Inserting older records into dimension than already inserted

Five Stars

Inserting older records into dimension than already inserted

Hello,

 

I am integrating data from 2 countries now and I have this problem.

Problem is that my scd start and scd end field get messed up in dimension having some SCD fields. (therefore I get duplicates in fact table)

So I made a visual example.

I load first country 2017 then 2018. And after that I load second country 2017. (I cannot load all years at once because of the volume). This is what I get:

 

scd_start           scd_end      version        Active             surrogate_Key_UUID                              business_key        SCD_Attribute    Country
2017-02-20    2018-02-12       1               false      9a5d41b5-5db8-43fa-922e-21e30addee1f        A001                        333                UK
2018-02-12    2017-01-09       2               false      2dc88bf2-20c9-48ec-b6ad-f2407f8d77a4          A001                        444                UK
2017-01-09    9999-12-31       3                true       aaaa8732-a49f-41bd-8e19-3ad7deefb062        A001                        333                USA

 

As you can see, because I am loading older data than already is there, I get scd_end older that scd_new.

 

I want to ask, if you can help me solve this issue?

PS. I don't want to used SCD component from talend, so I need to do this with SQL logic.

What checks should I implement and how to do the updates?

If there is already some written material to this issue, could you please refer me?

 

Thank you very much!

Highlighted
Sixteen Stars

Re: Inserting older records into dimension than already inserted

This is an old problem that I can remember experiencing in the days that I used pure SQL for DI (....with maybe a bit of Informatica later on).

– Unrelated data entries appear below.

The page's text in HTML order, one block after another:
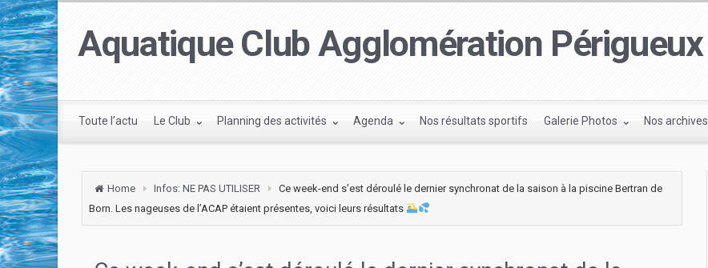
Aquatique Club Agglomération Périgueux
Toute l’actu Le Club Planning des activités Agenda Nos résultats sportifs Galerie Photos Nos archives
Home Infos: NE PAS UTILISER
Ce week-end s’est déroulé le dernier synchronat de la saison à la piscine Bertran de
Born. Les nageuses de l’ACAP étaient présentes, voici leurs résultats
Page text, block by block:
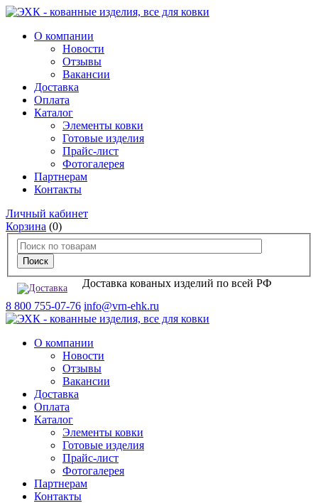
О компании
Новости
Отзывы
Вакансии
Доставка
Оплата
Каталог
Элементы ковки
Готовые изделия
Прайс-лист
Фотогалерея
Партнерам
Контакты
Личный кабинет
Корзина (0)
Доставка кованых изделий по всей РФ
8 800 755-07-76 info@vrn-ehk.ru
О компании
Новости
Отзывы
Вакансии
Доставка
Оплата
Каталог
Элементы ковки
Готовые изделия
Прайс-лист
Фотогалерея
Партнерам
Контакты
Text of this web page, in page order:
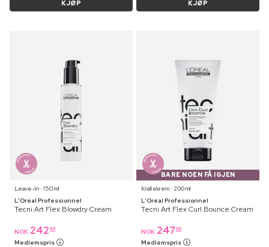
KJØP KJØP
Leave-In ⋅ 150 ml
L'Oréal Professionnel
Tecni.Art Flex Blowdry Cream
NOK 242 95
Medlemspris
BARE NOEN FÅ IGJEN
Krøllekrem ⋅ 200 ml
L'Oréal Professionnel
Tecni.Art Flex Curl Bounce Cream
NOK 247 95
Medlemspris
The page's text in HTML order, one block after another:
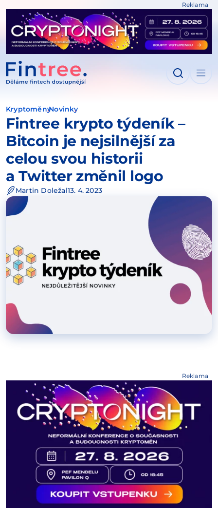
Reklama
KryptoměnyNovinky
Fintree krypto týdeník –
Bitcoin je nejsilnější za
celou svou historii
a Twitter změnil logo
Martin Doležal13. 4. 2023
Reklama
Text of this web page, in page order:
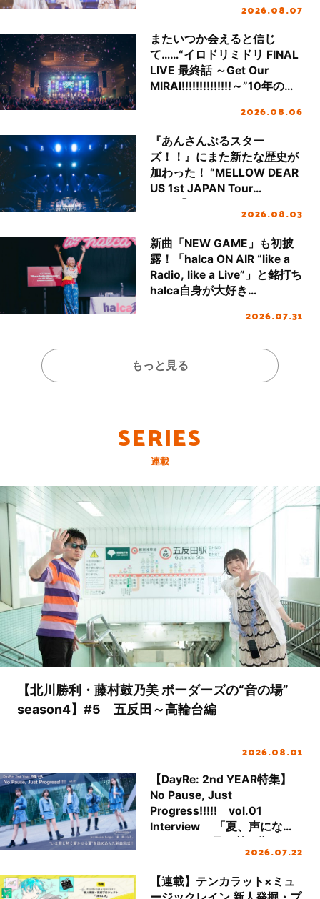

Essentially you need to handle this yourself very strictly. I don't believe that the SCD component will do it for you (I may be wrong about that). 

 

Essentially you need to check....

1) Is my record part of an existing dimension? If it is not, then just add it with a "end of time" end date. If it is, goto the next step.

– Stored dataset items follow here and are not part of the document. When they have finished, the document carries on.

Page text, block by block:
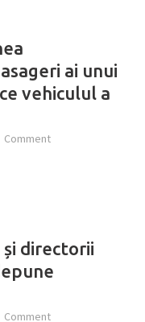
ai unui
vehiculul a
Comment
și directorii
Comment

2) Is my record's start date after the last record's start date? If yes, treat it as a normal new record. If not, goto the next step.

3) Is my record's start date older than the oldest record's (of that dimension) start date? If so, add your record and edit the currently oldest record's start date to be the end date of the new record. Done. If not, goto the next step.

4) If you've got this far you are essentially slotting your new record inbetween others in your dimension. You will need to either split a single record into 2 (if the new record's start date is after the old record's start date AND the new record's end date is before the old record's end date) OR have to end a record earlier and start the currently following record later (according to your new record's start and end dates).

 

This is not easy, but as long as you follow those rules (I think I have covered them all), you should be OK.